Vale a pena ler até o fimo artigo abaixo, publicado no excelente Terra Magazine. Trata-se de uma análise do prêmio Nobel de Economia Paul Krugman, colunista do jornal The New York Times, bastante instigante e lúcida sobre a atual relutância do governo americano em fazer o que deve ser feito: nacionalizar os bancões semi-falidos que sobrevivem como zumbis e só fazem piorar as expectativas de solução para a crise financeira global. A seguir, na íntegra, para os leitores do Entrelinhas. Ler Krugman faz bem à saúde...

Vodu de Wall Street

Paul Krugman
Do New York Times

A economia vodu de antigamente - a crença na mágica de cortes de impostos - foi banida do discurso civilizado. O culto do lado da oferta encolheu ao ponto de conter apenas excêntricos, charlatões e republicanos.

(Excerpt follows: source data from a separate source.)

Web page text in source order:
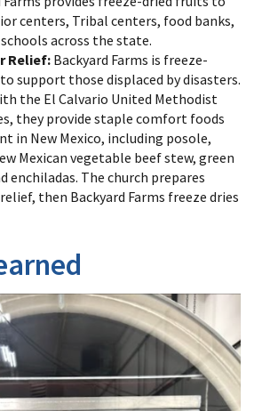
centers, Tribal centers, food banks,
across the state.
Relief: Backyard Farms is freeze-
support those displaced by disasters.
the El Calvario United Methodist
they provide staple comfort foods
in New Mexico, including posole,
Mexican vegetable beef stew, green
enchiladas. The church prepares
then Backyard Farms freeze dries
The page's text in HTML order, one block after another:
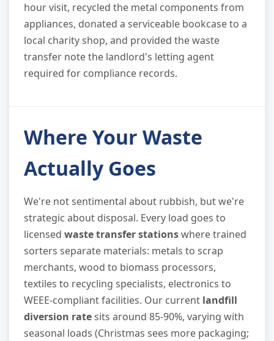
hour visit, recycled the metal components from
appliances, donated a serviceable bookcase to a
local charity shop, and provided the waste
transfer note the landlord's letting agent
required for compliance records.
Where Your Waste
Actually Goes
We're not sentimental about rubbish, but we're
strategic about disposal. Every load goes to
licensed waste transfer stationswhere trained
sorters separate materials: metals to scrap
merchants, wood to biomass processors,
textiles to recycling specialists, electronics to
WEEE-compliant facilities. Our current landfill
diversion ratesits around 85-90%, varying with
seasonal loads (Christmas sees more packaging;
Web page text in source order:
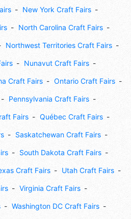
New York Craft Fairs
North Carolina Craft Fairs
Northwest Territories Craft Fairs
Nunavut Craft Fairs
Craft Fairs Ontario Craft Fairs
Pennsylvania Craft Fairs
Fairs Québec Craft Fairs
Saskatchewan Craft Fairs
South Dakota Craft Fairs
Craft Fairs Utah Craft Fairs
Virginia Craft Fairs
Washington DC Craft Fairs
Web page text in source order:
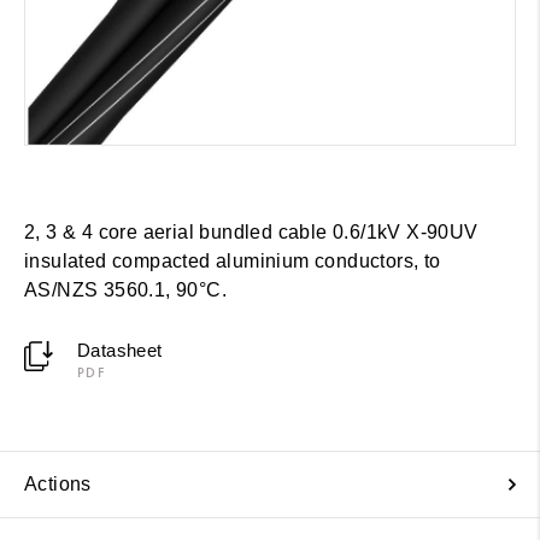
2, 3 & 4 core aerial bundled cable 0.6/1kV X-90UV
insulated compacted aluminium conductors, to
AS/NZS 3560.1, 90°C.
Datasheet
PDF
Actions
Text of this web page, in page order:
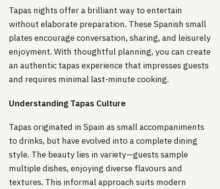
Tapas nights offer a brilliant way to entertain
without elaborate preparation. These Spanish small
plates encourage conversation, sharing, and leisurely
enjoyment. With thoughtful planning, you can create
an authentic tapas experience that impresses guests
and requires minimal last-minute cooking.
Understanding Tapas Culture
Tapas originated in Spain as small accompaniments
to drinks, but have evolved into a complete dining
style. The beauty lies in variety—guests sample
multiple dishes, enjoying diverse flavours and
textures. This informal approach suits modern

Mas reportagens recentes sugerem que muitas pessoas influentes, incluindo funcionários da Reserva Federal, agências regulatórias dos bancos e, possivelmente, membros da nova administração de Obama, tornaram-se devotos de um novo tipo de vodu: a crença de que realizando rituais financeiros complexos podemos manter os bancos mortos de pé.

Para explicar esta questão, deixe-me descrever a posição de um banco hipotético que chamarei de Gothamgroup, ou Gotham, em resumo.

No papel, Gotham tem US$2 trilhões em ativos e US$1,9 trilhão em dívidas, de forma que ele tem um patrimônio líquido de US$100 bilhões. Mas uma parcela substancial de seus ativos - vamos dizer, no valor de US$400 bilhões - são valores mobiliários apoiados por hipotecas e outros lixos tóxicos. Se o banco tentasse vender estes ativos, conseguiria não mais que US$200 bilhões.

Então Gotham é um banco zumbi: ainda está operando, mas a realidade é que já foi pro buraco. Suas ações não estão totalmente sem valor comercial - ainda têm uma capitalização de mercado de US$20 bilhões - mas este valor é totalmente baseado na esperança de que os acionistas serão resgatados por uma operação de salvamento promovida pelo governo.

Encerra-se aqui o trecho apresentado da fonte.